**WORK TO COMPLETE:** Whenever a line in the entries below includes the string "wordt", count that line. Report the total alone.

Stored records
┄┄┄┄┄┄┄┄┄┄

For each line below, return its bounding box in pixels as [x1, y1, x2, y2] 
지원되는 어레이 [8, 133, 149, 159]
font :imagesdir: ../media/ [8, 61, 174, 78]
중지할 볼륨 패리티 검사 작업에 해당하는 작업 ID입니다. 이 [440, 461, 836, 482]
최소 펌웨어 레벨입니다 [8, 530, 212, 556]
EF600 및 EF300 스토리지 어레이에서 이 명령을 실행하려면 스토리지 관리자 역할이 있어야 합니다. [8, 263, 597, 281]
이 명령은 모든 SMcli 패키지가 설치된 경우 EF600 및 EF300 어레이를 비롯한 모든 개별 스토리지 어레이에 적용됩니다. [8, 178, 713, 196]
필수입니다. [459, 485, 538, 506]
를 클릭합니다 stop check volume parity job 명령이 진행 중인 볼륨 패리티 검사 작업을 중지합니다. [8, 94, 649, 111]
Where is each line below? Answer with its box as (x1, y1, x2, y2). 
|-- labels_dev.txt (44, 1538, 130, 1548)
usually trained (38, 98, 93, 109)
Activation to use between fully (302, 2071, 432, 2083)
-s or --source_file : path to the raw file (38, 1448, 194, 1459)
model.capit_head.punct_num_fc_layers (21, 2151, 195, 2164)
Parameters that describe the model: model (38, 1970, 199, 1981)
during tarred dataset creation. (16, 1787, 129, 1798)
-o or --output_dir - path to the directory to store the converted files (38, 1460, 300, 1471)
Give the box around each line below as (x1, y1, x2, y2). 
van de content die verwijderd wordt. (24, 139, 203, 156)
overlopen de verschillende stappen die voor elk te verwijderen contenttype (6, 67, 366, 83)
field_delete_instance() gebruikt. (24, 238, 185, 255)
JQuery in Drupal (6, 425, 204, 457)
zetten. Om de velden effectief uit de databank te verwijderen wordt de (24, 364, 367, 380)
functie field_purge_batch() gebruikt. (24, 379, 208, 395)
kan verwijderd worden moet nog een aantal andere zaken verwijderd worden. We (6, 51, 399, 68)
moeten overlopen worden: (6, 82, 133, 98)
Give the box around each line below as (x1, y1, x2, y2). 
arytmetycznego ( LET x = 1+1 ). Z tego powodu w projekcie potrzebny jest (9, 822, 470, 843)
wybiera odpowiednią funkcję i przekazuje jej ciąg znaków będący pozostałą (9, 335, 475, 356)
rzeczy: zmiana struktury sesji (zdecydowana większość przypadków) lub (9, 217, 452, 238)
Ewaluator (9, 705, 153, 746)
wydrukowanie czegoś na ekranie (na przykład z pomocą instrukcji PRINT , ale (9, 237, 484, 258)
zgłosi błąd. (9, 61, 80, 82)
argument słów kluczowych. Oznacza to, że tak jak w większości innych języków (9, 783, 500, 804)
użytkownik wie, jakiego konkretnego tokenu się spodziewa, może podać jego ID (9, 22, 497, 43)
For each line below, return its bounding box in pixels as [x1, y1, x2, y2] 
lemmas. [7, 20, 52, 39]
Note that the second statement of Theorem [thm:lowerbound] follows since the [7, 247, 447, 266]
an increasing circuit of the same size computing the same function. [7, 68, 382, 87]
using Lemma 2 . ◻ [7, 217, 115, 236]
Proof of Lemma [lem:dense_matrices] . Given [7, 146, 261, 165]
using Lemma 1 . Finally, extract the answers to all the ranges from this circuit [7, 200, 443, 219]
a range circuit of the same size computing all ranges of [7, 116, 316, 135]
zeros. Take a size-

┄┄┄┄┄┄┄┄┄┄

**RESULT FOR THIS TASK:** 2